-------- DATA PROVIDED --------
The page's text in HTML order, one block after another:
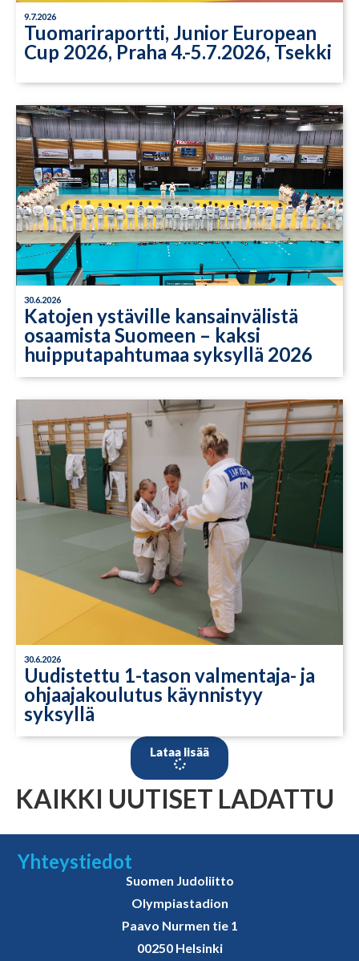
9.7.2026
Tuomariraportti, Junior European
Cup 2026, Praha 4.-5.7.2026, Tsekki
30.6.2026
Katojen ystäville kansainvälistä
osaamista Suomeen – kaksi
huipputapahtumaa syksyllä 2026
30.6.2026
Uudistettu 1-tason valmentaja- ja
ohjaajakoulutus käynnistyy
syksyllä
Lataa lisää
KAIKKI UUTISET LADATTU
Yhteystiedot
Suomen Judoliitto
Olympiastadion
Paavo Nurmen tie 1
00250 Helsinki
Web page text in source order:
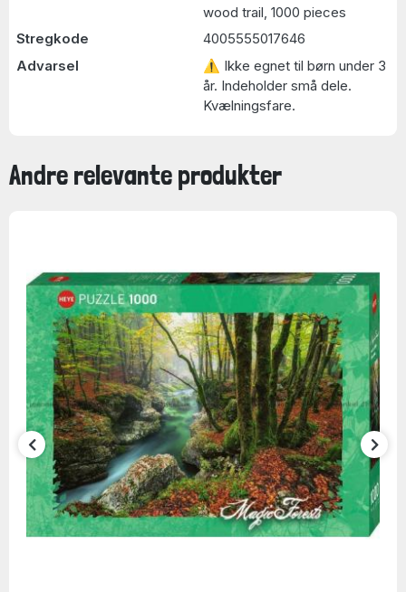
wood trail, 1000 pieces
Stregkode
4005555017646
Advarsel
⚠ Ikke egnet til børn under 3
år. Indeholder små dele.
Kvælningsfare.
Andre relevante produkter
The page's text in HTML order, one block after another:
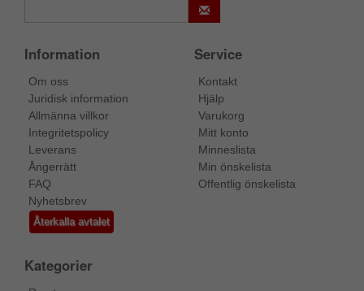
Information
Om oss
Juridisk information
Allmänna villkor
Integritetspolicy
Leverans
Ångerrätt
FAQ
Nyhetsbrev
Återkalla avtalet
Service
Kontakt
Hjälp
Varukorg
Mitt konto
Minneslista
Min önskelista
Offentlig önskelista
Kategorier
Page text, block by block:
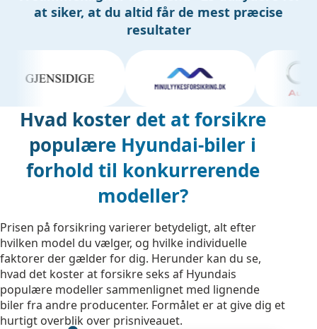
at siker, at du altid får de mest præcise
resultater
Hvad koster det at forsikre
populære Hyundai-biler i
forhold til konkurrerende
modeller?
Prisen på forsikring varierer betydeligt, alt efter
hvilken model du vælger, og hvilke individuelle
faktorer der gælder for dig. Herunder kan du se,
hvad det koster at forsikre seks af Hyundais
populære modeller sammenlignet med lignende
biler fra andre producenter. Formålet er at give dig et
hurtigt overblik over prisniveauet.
--------
• WHAT IS EXPECTED: Copy each line of the records above without change, but do not include any picture.

• REPLY TO THE EXERCISE:
The page's text in HTML order, one block after another:
9.7.2026
Tuomariraportti, Junior European
Cup 2026, Praha 4.-5.7.2026, Tsekki
30.6.2026
Katojen ystäville kansainvälistä
osaamista Suomeen – kaksi
huipputapahtumaa syksyllä 2026
30.6.2026
Uudistettu 1-tason valmentaja- ja
ohjaajakoulutus käynnistyy
syksyllä
Lataa lisää
KAIKKI UUTISET LADATTU
Yhteystiedot
Suomen Judoliitto
Olympiastadion
Paavo Nurmen tie 1
00250 Helsinki
Web page text in source order:
wood trail, 1000 pieces
Stregkode
4005555017646
Advarsel
⚠ Ikke egnet til børn under 3
år. Indeholder små dele.
Kvælningsfare.
Andre relevante produkter
The page's text in HTML order, one block after another:
Information
Om oss
Juridisk information
Allmänna villkor
Integritetspolicy
Leverans
Ångerrätt
FAQ
Nyhetsbrev
Återkalla avtalet
Service
Kontakt
Hjälp
Varukorg
Mitt konto
Minneslista
Min önskelista
Offentlig önskelista
Kategorier
Page text, block by block:
at siker, at du altid får de mest præcise
resultater
Hvad koster det at forsikre
populære Hyundai-biler i
forhold til konkurrerende
modeller?
Prisen på forsikring varierer betydeligt, alt efter
hvilken model du vælger, og hvilke individuelle
faktorer der gælder for dig. Herunder kan du se,
hvad det koster at forsikre seks af Hyundais
populære modeller sammenlignet med lignende
biler fra andre producenter. Formålet er at give dig et
hurtigt overblik over prisniveauet.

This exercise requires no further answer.